Cette fois-ci, le début des tortures n'est pas précédé d'un long interrogatoire. A peine suis-je là depuis quelques minutes que les gardiens me traînent dans la chambre de torture. Les soldats m'arrachent les pansements que j'ai aux bras et aux jambes et le supplice recommence. A partir de ce dixième jour, on viendra me chercher toutes les nuits — à l'exception d'une seule. Pendant dix-sept jours, ou plutôt dix-sept nuits, je devais supporter ces tortures.
Mes compagnons de souffrance ne sont jamais les mêmes, on essaie constamment de nouvelles méthodes brutales, et ces profanateurs du genre humain tirent avantage de la cruauté avec laquelle ils nous forcent à regarder, alors que nous éprouvons de la pitié pour nos semblables.
Cette dixième nuit commence pour moi par une surprise : on m'assied sur une chaise et on me donne de l'eau et des cacahuètes. L'un des gardiens dit au prisonnier qui est suspendu à la barre de fer:
— Tu vois, il a tout ce qu'il veut. Si tu en veux autant, tu n'as qu'à confirmer sa déposition, car il nous a tout dit sur toi.
Je ne peux m'empêcher de crier :
— Ce n'est pas vrai !
Alors le soldat me frappe au visage avec la crosse de son fusil. Ce n'est que de retour dans ma cellule que je mesurerai les conséquences de cette brutalité, lorsque des morceaux de dents me tomberont soudain de la bouche. Cette nuit encore, on alterne les méthodes de torture ; d'abord c'est moi que l'on torture, et l'autre prisonnier doit regarder, puis c'est l'inverse. A un moment, on emmène l'autre victime et on invente pour moi de “nouvelles méthodes”.
Au petit matin, alors qu'il fait encore nuit dehors, mon martyre prend fin. Ces valets de bourreaux semblent craindre la lumière du jour. Je suis encore ligoté et on me jette comme un sac dans une jeep ouverte à l'arrière. Je vois que nous traversons en zigzag le Camp qui s'étend sur 1 km2 en plein milieu de Conakry. Lorsque la jeep s'arrête enfin, nous nous trouvons dans un sombre couloir souterrain. Une lampe assez terne, installée là provisoirement, donne un peu de lumière Un gardien s'approche de nous, d'autres attendent au fond. L'un d'eux nous crie :
— Où allez-vous ?
Le garde répond :
— Nous t'amenons quelqu'un.
— C'est un nouveau ?
— Non, c'est un de vos clients.
Alors le gardien s'approche de notre jeep et dirige vers moi la lumière de sa lampe électrique. Puis, avec un hochement de tête, il déclare :
— Il n'est pas à nous.
Puis ils continuent leur conversation dans la langue du pays, si bien que je ne peux plus rien comprendre.
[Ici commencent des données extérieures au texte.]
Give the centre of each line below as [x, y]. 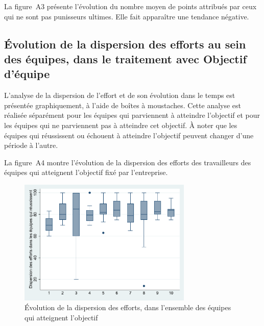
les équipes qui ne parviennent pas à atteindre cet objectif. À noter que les [121, 125]
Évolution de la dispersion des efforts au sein [125, 44]
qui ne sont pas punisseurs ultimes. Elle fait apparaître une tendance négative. [127, 16]
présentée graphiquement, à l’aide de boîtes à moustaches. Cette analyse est [123, 105]
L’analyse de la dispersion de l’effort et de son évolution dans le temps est [120, 95]
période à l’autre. [31, 145]
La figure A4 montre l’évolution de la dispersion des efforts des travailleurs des [128, 162]
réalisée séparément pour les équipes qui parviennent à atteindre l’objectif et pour [132, 115]
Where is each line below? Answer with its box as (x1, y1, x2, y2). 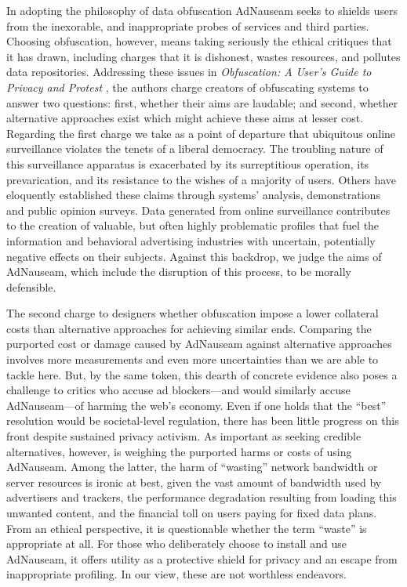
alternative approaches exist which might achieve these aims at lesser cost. (6, 110, 364, 126)
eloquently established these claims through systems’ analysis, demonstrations (6, 187, 380, 203)
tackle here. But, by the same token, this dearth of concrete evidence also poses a (6, 366, 398, 382)
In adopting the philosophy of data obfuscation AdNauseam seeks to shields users (6, 2, 398, 18)
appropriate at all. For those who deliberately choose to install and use (6, 535, 347, 552)
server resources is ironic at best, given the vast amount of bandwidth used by (6, 473, 382, 490)
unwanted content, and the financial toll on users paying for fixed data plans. (6, 505, 377, 520)
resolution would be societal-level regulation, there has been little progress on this (6, 412, 399, 429)

Mais ce que j'arrive à voir à la faible lueur de cette chandelle me laisse supposer qu'il s'agit là d'une prison souterraine qui mérite sans doute le nom de “terminus”. L'entrée de cet enfer souterrain est habilement camouflée par des troncs d'arbres qui jonchent le sol et dont certains commencent déjà à pourrir. Un frisson me parcourt le dos à la pensée qu'on a failli m'enfermer dans ce cimetière souterrain. Heureusement, ce voyage s'avère être une erreur et cette fois-ci j'éprouve presque de la reconnaissance lorsqu'on me transporte dans ma cellule.
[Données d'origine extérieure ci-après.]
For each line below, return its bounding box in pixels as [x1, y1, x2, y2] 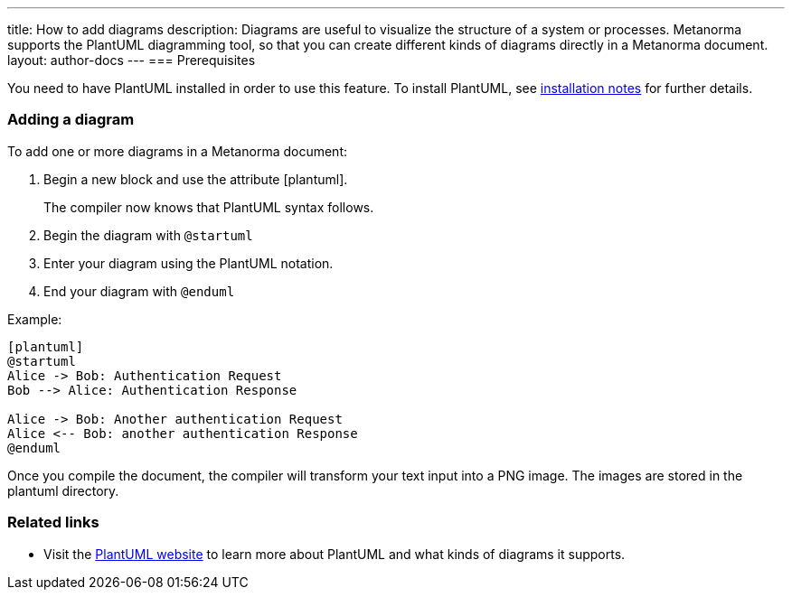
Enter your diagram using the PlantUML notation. [43, 255, 334, 271]
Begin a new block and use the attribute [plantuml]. [43, 171, 348, 187]
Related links [7, 513, 99, 532]
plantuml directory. [7, 482, 119, 499]
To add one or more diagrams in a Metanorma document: [7, 143, 348, 159]
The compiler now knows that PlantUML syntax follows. [43, 199, 374, 215]
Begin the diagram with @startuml [43, 227, 253, 243]
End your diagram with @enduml [43, 283, 235, 299]
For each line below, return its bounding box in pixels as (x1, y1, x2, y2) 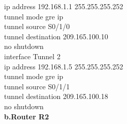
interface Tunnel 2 (4, 51, 60, 61)
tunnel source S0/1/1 (4, 81, 70, 91)
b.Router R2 (4, 111, 49, 121)
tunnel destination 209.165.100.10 (4, 31, 108, 41)
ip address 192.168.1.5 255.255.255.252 (4, 61, 123, 71)
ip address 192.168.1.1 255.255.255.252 (4, 1, 123, 11)
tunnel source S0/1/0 (4, 21, 70, 32)
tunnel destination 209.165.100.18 (4, 91, 108, 102)
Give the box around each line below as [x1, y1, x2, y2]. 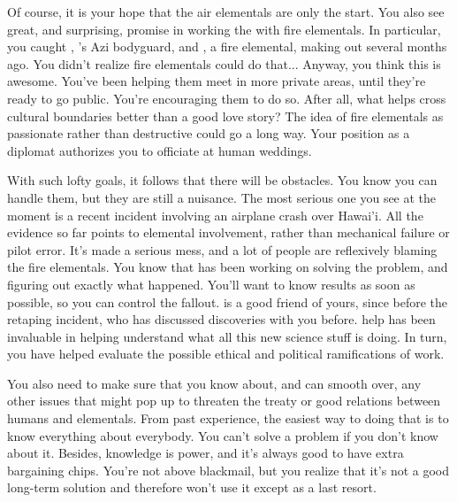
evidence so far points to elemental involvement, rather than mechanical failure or [7, 223, 450, 242]
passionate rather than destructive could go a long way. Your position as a [7, 124, 410, 143]
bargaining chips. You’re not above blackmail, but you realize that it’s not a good [7, 460, 450, 479]
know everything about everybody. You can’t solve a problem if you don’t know [7, 426, 438, 444]
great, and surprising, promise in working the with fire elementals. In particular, [7, 19, 441, 38]
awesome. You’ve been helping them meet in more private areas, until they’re [7, 72, 426, 90]
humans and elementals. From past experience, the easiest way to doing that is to [7, 409, 449, 428]
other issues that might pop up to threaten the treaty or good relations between [7, 391, 441, 410]

Plus tard, des compagnons de captivité me confirmeront que c'est bien l'entrée d'une des prisons souterraines que j'ai vue là. Mais aucun d'eux n'a jamais entendu dire qu'un détenu en soit ressorti, si bien que personne ne peut dire comment en est l'intérieur et quels sont les traitements qui y sont pratiqués. Celui qu'on y enferme est candidat à la mort, tel est l'avis de tous ceux qui m'en parlent.